BEGIN
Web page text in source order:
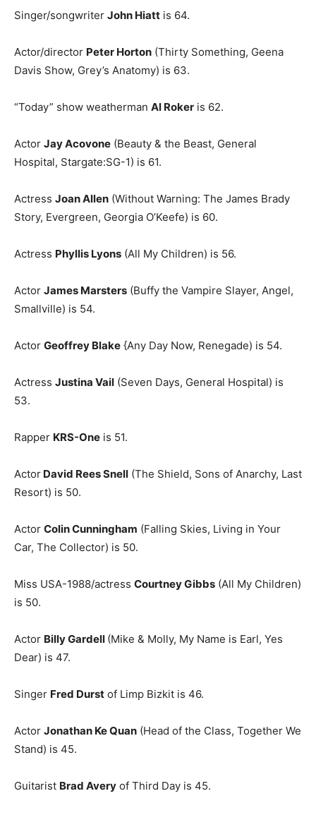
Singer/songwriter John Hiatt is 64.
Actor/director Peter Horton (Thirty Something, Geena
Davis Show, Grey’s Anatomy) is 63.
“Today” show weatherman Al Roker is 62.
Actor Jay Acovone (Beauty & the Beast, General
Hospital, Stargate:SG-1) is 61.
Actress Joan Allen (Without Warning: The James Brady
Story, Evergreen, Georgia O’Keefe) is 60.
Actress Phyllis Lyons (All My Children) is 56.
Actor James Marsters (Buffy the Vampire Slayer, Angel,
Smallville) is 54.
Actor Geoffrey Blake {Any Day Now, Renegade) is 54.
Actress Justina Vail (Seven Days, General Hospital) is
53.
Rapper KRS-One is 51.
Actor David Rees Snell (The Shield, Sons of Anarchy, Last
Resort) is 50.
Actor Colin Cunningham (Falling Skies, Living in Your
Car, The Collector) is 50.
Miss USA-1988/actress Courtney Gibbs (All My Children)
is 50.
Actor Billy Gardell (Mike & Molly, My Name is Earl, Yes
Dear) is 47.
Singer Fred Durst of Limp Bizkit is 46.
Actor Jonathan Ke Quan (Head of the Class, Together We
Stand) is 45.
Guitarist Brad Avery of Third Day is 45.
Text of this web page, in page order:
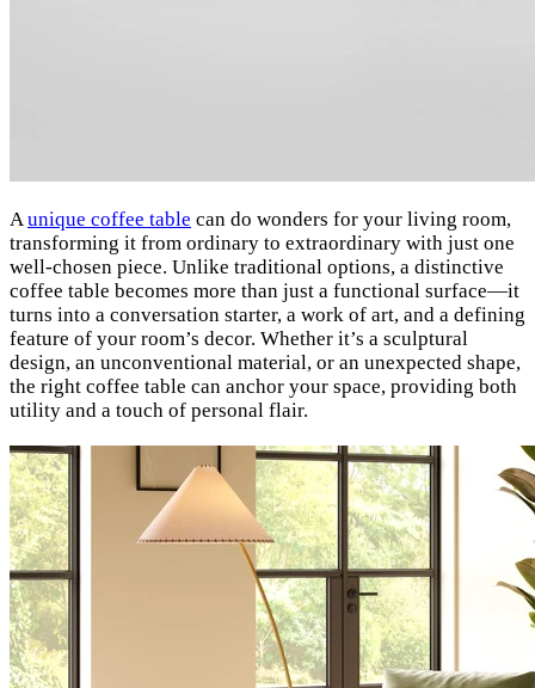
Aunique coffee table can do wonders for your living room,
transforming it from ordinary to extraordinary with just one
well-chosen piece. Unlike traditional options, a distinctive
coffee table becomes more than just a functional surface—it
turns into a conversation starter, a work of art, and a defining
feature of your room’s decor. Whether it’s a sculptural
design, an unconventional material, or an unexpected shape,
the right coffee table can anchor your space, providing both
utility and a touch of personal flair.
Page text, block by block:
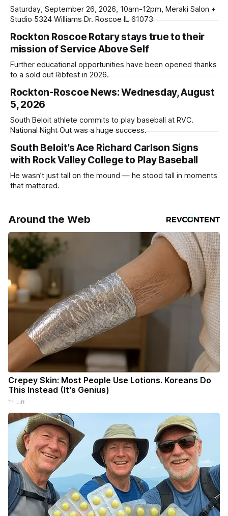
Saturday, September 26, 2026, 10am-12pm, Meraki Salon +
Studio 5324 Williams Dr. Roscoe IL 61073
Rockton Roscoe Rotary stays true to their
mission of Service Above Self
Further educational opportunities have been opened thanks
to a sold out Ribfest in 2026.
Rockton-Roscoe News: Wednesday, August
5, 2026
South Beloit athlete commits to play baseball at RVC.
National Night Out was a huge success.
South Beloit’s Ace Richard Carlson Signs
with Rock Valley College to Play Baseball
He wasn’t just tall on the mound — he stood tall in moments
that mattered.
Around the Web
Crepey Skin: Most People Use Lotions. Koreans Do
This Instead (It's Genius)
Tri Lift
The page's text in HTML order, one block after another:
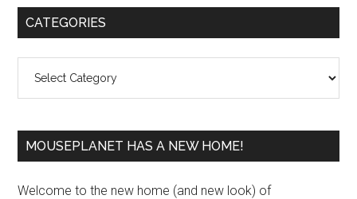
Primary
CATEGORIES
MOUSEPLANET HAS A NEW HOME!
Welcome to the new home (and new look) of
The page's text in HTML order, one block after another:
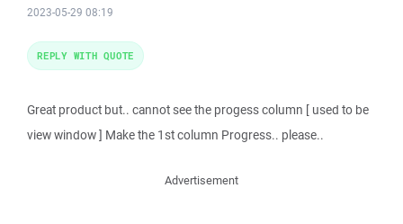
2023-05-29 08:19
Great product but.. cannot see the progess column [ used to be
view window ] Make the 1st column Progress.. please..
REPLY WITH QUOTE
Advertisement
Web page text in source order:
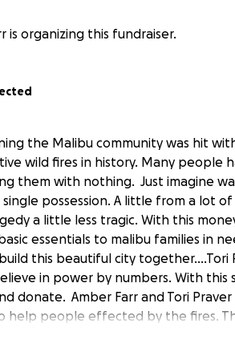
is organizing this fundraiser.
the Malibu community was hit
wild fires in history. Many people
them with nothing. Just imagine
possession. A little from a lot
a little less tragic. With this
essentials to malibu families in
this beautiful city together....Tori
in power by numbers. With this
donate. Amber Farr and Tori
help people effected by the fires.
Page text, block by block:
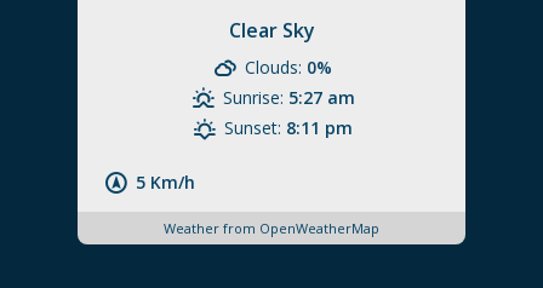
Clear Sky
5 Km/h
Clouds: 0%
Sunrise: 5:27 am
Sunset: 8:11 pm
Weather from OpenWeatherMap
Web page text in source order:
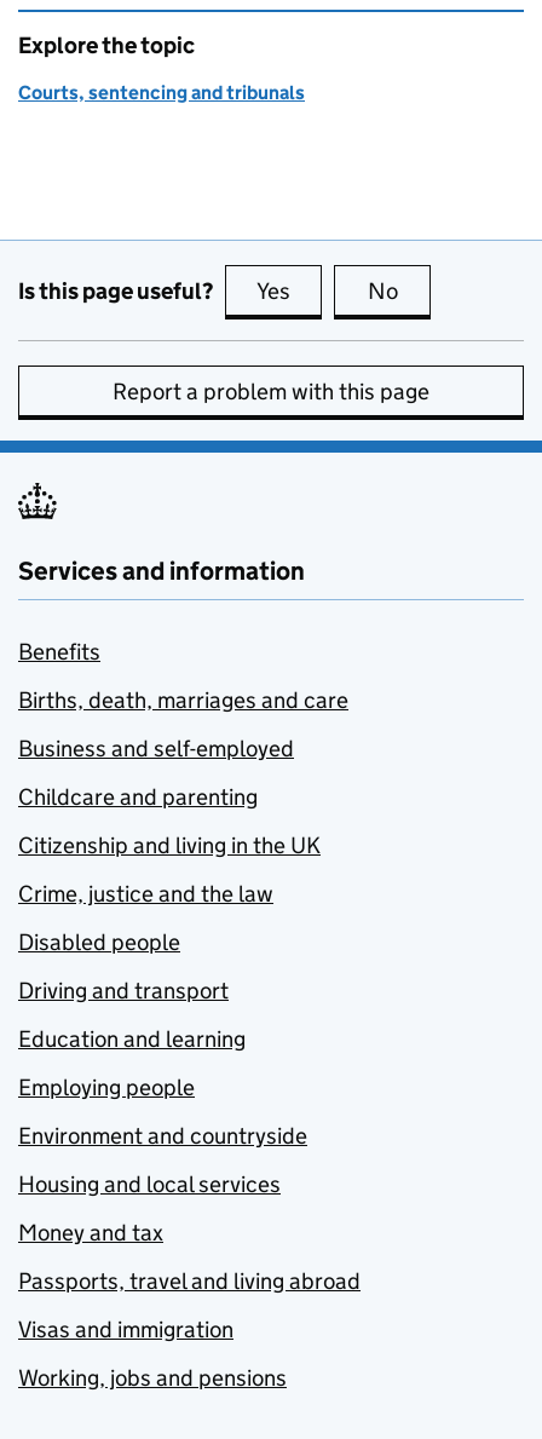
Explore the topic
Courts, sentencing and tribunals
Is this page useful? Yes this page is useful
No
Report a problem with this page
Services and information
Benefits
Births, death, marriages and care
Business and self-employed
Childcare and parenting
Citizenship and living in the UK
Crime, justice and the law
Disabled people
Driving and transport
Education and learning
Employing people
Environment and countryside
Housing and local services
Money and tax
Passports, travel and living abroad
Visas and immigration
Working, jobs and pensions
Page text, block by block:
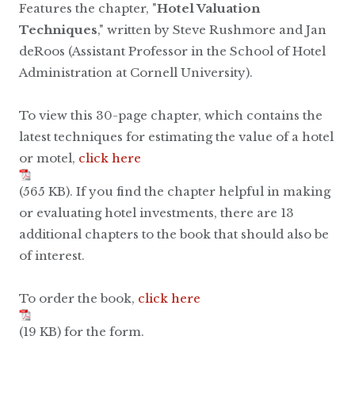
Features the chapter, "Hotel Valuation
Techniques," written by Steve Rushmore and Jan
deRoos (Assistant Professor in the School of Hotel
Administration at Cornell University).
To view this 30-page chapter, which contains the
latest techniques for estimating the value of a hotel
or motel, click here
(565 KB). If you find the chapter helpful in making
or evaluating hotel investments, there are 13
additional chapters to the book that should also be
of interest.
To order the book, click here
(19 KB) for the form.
END
BEGIN
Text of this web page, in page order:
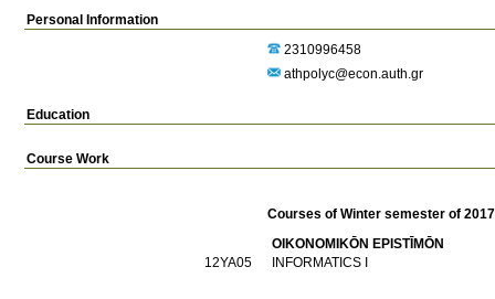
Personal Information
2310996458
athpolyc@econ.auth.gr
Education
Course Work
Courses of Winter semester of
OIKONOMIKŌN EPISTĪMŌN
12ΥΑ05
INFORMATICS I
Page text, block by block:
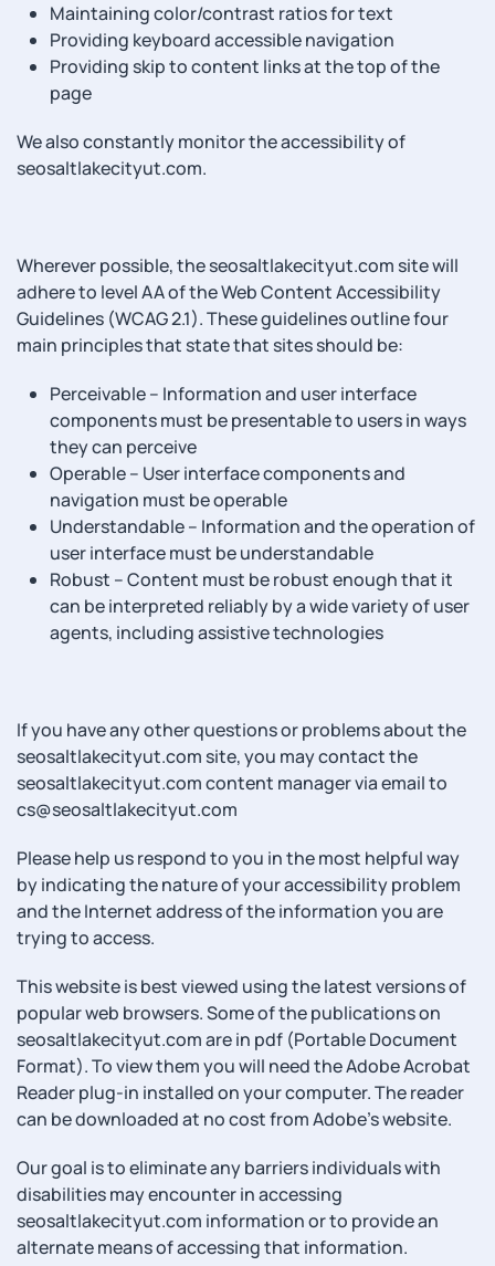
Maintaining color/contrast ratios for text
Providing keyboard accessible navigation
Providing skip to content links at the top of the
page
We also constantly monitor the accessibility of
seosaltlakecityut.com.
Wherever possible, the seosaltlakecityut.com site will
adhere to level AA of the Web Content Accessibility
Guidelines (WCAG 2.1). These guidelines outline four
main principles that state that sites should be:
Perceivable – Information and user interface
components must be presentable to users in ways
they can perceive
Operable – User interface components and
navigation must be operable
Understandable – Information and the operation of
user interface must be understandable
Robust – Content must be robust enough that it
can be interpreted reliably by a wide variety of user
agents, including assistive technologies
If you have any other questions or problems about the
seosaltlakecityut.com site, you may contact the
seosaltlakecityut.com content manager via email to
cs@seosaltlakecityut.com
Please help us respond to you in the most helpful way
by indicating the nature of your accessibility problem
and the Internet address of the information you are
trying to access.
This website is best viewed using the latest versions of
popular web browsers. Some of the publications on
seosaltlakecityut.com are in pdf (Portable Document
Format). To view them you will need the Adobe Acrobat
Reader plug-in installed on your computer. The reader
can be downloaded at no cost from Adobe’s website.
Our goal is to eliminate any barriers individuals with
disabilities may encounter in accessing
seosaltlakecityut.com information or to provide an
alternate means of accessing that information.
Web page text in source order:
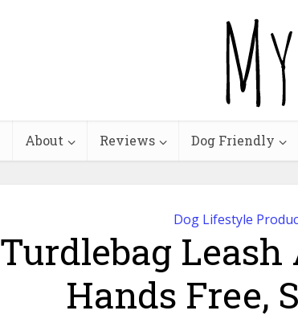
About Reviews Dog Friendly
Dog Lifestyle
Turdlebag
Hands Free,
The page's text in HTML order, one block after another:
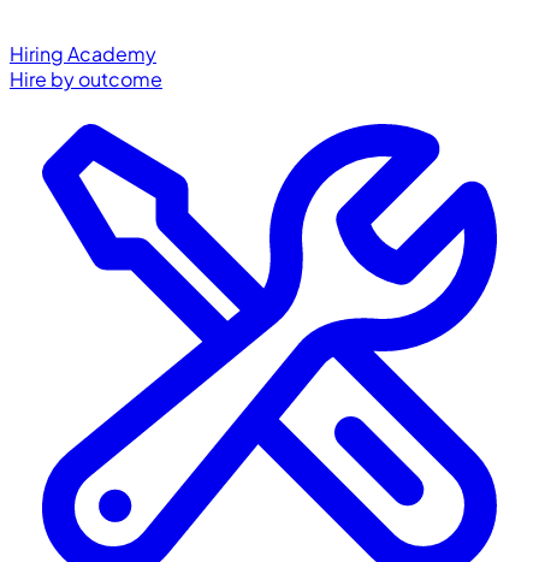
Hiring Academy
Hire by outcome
END
▶ [Task objective]: What is wanted is one number: how many lines in the listing hold the string "General".

▶ [Solution to the problem]: 2